I’m not really sure what a reprobate sense is, but the other inward punishments really hit the nail on the head when it comes to the way that we treat the earth. Blindness of mind…well, this isn’t affecting me right this minute, so how bad could it be? Strong delusions…well, if we don’t let the factories do whatever they want, they might leave! Hardness of heart…if those kids didn’t want to grow up in dump, they should have been born somewhere else! Horror of conscience…I love this one. All the examples cited in scripture for this one are examples of people saying, “I don’t want to think about it! It’s your problem!”

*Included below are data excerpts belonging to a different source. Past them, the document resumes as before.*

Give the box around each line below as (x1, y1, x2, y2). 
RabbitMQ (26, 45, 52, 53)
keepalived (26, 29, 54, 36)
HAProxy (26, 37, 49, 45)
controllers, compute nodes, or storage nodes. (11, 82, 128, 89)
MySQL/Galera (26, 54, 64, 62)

One thing that really symbolizes original sin and its intersection with the environment is a tool that I’ll bet a few of you have, and I’m just going to pick on you for a moment, but it’s all in good fun, (or you can start working on the email you’re going to send me tomorrow). Do you want to know what it is?
It’s the gas powered leaf blower.
If it wasn’t for the atomic bomb, this would be the single worst invention of the 20th century. At least top ten. Because not only are they incredibly noisy, and create greenhouse gases…but what is the point exactly?

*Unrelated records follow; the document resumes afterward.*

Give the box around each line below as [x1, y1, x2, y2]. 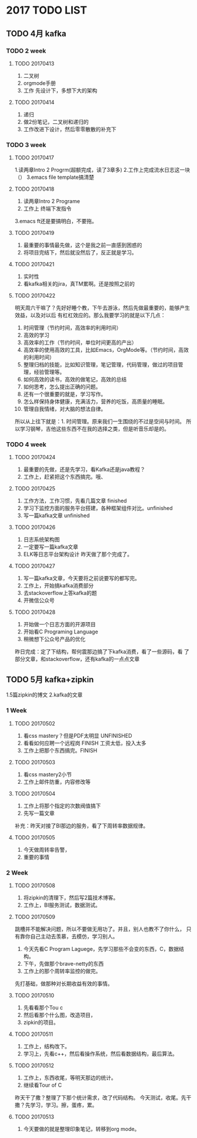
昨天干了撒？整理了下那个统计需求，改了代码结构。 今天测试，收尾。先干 [14, 1094, 192, 1101]
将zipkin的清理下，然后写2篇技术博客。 [23, 894, 119, 901]
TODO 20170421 [14, 261, 55, 268]
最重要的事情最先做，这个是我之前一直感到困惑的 [23, 241, 142, 248]
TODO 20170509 [14, 913, 56, 920]
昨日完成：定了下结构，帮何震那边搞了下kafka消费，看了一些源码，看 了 [14, 648, 190, 655]
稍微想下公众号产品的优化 [23, 636, 86, 643]
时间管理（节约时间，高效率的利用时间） [23, 324, 122, 331]

I’ve seen leaf vacuums. Those make sense. You don’t want leaves on your lawn, so you suck them up into bags and mulch them, or send them away to become compost. There’s always the humble rake, which can lead to leaf piles to jump in, before bagging them up.
But leaf blowers? They just blow the leaves into the street! I get that they aren’t on your lawn any more, but have you heard of wind?

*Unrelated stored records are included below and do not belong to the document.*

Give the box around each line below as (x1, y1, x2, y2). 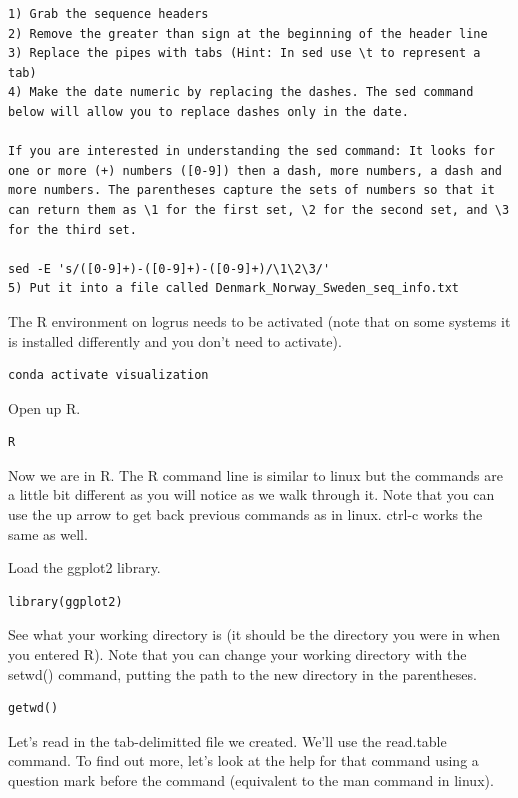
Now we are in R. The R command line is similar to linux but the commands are (8, 464, 503, 485)
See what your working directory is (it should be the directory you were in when (8, 624, 500, 645)
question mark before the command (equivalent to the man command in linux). (8, 770, 494, 790)
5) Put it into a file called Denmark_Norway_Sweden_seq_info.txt (8, 281, 460, 296)
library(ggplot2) (8, 594, 123, 609)
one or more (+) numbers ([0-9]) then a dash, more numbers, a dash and (8, 163, 502, 178)
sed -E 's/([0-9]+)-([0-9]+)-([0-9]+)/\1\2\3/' (8, 261, 331, 276)
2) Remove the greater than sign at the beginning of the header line (8, 26, 488, 41)

It gets even more illustrative of original sin when it’s the lawn guy who is doing it. Because he doesn’t want to be doing it! He can’t help it! He’s just doing it because he needs the job and someone somewhere along the way decided that in order to have a lawn worth paying money to maintain that it needed to have all of its debris blown into the street at the end.
The doctrine of original sin teaches us that
While sin is something you choose,
it’s also something you can’t help but choose.
The Bible communicates this doctrine in many ways, but the primary way is with a primordial story. The second creation story in the Bible is much earthier than the first one. The first one is poetic and the second one is mythic.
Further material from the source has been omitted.